START MATERIALS PROVIDED
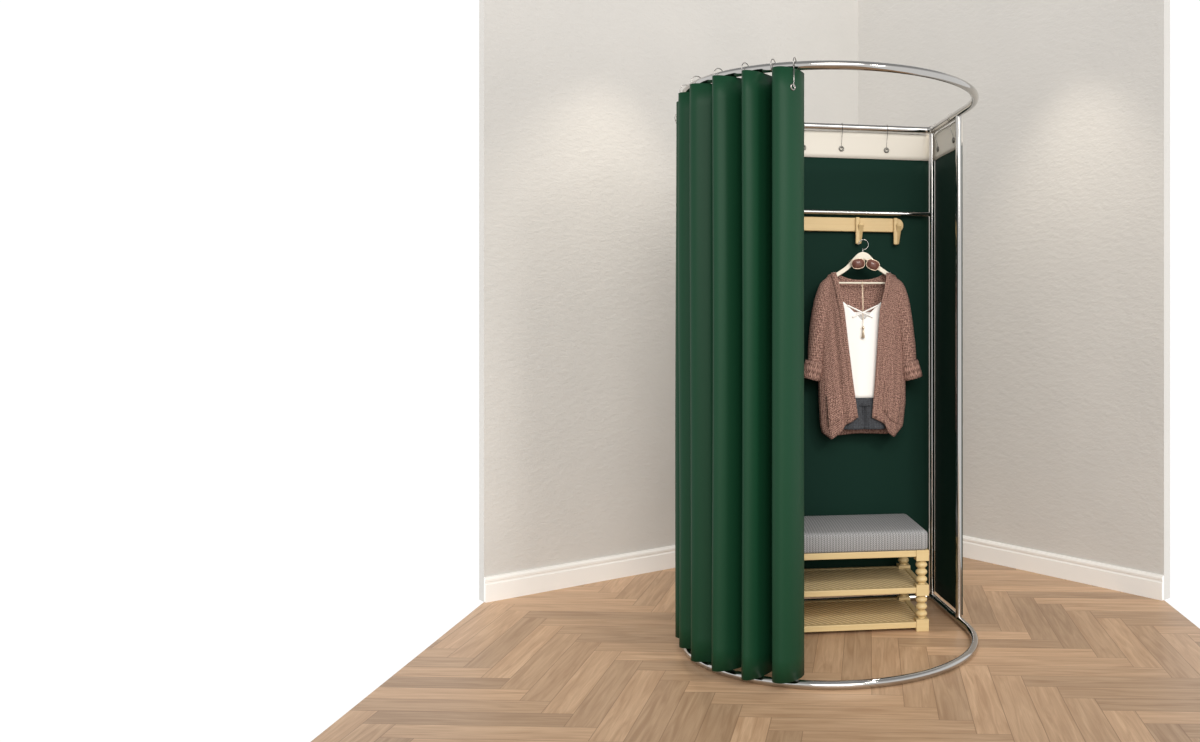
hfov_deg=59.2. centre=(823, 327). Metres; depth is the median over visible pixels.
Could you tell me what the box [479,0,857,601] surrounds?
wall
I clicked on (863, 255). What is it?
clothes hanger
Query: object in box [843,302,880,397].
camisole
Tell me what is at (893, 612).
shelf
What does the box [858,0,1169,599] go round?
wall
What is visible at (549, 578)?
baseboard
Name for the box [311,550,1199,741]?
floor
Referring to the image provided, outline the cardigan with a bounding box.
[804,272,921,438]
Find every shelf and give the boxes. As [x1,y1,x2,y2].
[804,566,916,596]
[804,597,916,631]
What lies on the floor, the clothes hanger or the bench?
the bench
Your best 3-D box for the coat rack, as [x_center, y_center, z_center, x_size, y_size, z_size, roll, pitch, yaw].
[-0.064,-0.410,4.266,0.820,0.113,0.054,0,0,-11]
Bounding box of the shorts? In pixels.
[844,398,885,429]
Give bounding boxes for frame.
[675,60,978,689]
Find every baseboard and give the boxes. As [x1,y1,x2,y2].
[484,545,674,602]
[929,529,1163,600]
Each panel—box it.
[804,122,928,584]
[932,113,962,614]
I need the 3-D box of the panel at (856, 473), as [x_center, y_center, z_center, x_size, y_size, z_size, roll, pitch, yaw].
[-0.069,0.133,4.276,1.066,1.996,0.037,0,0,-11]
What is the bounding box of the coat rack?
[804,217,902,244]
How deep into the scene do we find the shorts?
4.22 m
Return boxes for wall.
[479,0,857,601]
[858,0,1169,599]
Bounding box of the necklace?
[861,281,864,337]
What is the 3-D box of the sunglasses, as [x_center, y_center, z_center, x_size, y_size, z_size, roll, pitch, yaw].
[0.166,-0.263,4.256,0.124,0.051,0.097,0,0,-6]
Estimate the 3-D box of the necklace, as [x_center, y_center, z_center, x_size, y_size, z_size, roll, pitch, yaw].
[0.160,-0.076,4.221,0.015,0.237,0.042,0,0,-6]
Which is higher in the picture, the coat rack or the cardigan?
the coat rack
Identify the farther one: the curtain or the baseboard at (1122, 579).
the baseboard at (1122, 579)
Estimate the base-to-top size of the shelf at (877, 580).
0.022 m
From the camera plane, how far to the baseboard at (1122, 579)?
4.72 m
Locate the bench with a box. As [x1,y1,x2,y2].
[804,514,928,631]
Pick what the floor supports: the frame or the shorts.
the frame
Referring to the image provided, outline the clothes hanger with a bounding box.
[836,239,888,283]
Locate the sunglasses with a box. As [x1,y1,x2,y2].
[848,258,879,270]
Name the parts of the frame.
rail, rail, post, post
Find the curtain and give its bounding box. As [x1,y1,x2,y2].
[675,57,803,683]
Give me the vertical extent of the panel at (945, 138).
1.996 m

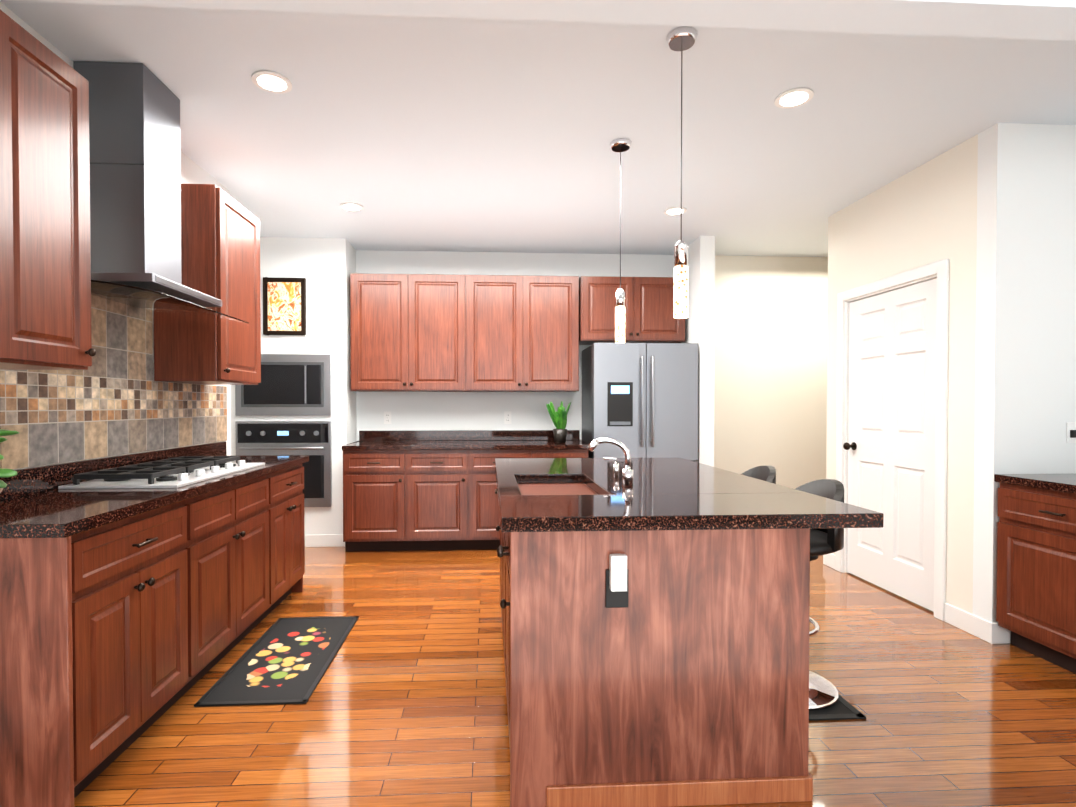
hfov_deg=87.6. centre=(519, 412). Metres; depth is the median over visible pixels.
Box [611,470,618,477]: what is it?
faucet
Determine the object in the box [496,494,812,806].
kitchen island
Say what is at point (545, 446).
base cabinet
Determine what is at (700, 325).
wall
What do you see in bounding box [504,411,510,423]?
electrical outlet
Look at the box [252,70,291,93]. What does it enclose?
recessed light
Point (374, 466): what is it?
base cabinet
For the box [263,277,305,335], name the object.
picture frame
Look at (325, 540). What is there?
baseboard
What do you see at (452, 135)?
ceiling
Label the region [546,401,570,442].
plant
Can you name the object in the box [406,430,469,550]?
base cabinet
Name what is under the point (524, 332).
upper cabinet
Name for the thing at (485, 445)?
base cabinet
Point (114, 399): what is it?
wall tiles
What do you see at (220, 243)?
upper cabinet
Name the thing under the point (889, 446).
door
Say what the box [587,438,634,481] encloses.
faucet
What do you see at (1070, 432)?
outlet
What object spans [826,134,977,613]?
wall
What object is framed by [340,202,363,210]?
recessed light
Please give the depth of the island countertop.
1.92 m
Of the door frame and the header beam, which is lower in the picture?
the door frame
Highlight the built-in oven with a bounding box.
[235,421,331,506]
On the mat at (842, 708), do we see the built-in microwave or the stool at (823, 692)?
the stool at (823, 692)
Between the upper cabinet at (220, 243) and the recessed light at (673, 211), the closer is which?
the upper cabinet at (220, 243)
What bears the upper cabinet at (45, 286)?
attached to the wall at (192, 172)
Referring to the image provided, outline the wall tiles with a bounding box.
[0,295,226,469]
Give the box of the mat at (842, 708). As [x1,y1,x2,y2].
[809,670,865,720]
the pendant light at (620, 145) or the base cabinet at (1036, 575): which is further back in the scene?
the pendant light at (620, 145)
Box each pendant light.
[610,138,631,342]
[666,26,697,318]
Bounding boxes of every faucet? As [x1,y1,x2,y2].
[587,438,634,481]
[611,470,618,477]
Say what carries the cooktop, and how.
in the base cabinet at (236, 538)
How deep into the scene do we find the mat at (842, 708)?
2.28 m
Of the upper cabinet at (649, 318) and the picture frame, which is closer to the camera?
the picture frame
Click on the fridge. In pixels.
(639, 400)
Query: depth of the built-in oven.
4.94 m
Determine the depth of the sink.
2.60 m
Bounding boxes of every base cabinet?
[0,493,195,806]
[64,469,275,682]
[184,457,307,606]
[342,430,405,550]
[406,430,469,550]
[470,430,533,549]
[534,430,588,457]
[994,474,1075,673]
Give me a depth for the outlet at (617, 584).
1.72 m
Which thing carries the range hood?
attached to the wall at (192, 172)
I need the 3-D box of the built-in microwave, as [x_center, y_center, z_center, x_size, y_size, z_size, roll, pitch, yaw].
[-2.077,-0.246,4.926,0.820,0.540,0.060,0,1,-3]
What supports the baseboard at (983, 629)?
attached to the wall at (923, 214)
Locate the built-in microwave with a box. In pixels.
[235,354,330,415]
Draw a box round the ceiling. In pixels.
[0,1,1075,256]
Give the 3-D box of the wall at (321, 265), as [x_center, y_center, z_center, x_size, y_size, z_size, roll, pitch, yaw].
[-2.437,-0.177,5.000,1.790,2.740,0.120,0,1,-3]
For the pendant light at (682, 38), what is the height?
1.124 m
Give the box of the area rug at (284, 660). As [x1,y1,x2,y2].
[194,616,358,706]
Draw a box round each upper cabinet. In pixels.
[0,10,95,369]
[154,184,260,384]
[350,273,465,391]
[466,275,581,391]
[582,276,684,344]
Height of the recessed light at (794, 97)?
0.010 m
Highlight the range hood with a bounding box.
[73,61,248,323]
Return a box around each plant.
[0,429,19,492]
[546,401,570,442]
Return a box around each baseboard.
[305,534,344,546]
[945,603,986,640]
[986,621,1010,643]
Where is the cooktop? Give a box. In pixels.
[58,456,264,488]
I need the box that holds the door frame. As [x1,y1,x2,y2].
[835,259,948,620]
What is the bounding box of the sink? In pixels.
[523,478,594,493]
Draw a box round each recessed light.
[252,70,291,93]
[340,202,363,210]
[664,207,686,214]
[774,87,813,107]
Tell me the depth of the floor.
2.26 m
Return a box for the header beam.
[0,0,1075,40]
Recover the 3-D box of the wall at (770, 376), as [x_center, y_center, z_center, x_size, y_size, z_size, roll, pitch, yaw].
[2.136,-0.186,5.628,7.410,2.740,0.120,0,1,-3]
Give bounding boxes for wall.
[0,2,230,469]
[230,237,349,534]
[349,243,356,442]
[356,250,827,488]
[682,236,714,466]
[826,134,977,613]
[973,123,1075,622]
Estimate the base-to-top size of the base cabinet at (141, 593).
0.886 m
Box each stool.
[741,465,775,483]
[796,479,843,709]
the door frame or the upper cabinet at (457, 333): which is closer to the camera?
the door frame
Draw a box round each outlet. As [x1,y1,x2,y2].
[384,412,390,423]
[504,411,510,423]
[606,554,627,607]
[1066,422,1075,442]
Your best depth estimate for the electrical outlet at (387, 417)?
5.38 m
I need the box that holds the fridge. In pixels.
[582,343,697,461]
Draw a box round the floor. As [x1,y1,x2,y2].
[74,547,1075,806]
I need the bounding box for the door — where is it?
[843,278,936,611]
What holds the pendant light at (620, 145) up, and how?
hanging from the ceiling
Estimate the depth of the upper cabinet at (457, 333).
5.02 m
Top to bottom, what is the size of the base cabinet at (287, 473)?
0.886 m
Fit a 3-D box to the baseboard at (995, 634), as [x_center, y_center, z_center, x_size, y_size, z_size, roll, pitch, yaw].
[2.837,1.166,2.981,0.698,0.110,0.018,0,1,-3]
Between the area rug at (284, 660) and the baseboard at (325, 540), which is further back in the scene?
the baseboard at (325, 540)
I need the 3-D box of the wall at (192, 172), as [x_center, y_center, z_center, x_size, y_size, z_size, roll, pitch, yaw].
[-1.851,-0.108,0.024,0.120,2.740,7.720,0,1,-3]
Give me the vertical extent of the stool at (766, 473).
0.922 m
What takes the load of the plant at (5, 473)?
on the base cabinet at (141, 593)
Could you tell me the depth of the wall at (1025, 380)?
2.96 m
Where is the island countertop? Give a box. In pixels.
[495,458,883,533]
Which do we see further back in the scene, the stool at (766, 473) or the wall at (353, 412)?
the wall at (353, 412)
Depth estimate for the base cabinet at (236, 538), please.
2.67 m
END MATERIALS PROVIDED
## PROBLEM DESCRIPTION
In the entries above, copy the lines from the one that contains "Could you tell me the" through the last line, exactly as they appear.

## SOLUTION FOR THIS PROBLEM
Could you tell me the depth of the wall at (1025, 380)?
2.96 m
Where is the island countertop? Give a box. In pixels.
[495,458,883,533]
Which do we see further back in the scene, the stool at (766, 473) or the wall at (353, 412)?
the wall at (353, 412)
Depth estimate for the base cabinet at (236, 538), please.
2.67 m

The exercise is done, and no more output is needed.